## [Exercise prompt]
Without any of the pictures, print every record below exactly.
--- START ---
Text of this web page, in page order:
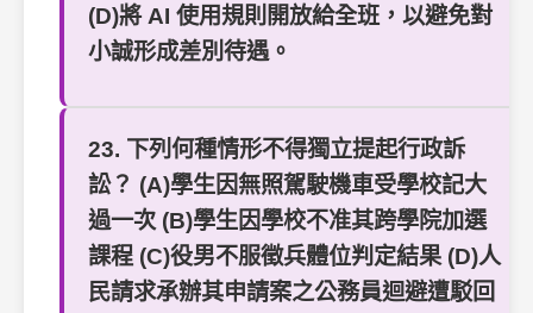
(D)將 AI 使用規則開放給全班，以避免對
小誠形成差別待遇。
23. 下列何種情形不得獨立提起行政訴
訟？ (A)學生因無照駕駛機車受學校記大
過一次 (B)學生因學校不准其跨學院加選
課程 (C)役男不服徵兵體位判定結果 (D)人
民請求承辦其申請案之公務員迴避遭駁回
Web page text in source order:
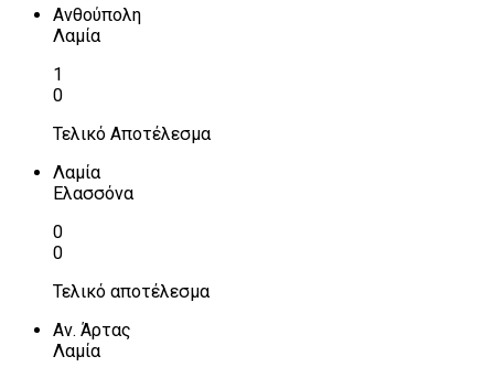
--- END ---
## [Task result]
Text of this web page, in page order:
(D)將 AI 使用規則開放給全班，以避免對
小誠形成差別待遇。
23. 下列何種情形不得獨立提起行政訴
訟？ (A)學生因無照駕駛機車受學校記大
過一次 (B)學生因學校不准其跨學院加選
課程 (C)役男不服徵兵體位判定結果 (D)人
民請求承辦其申請案之公務員迴避遭駁回
Web page text in source order:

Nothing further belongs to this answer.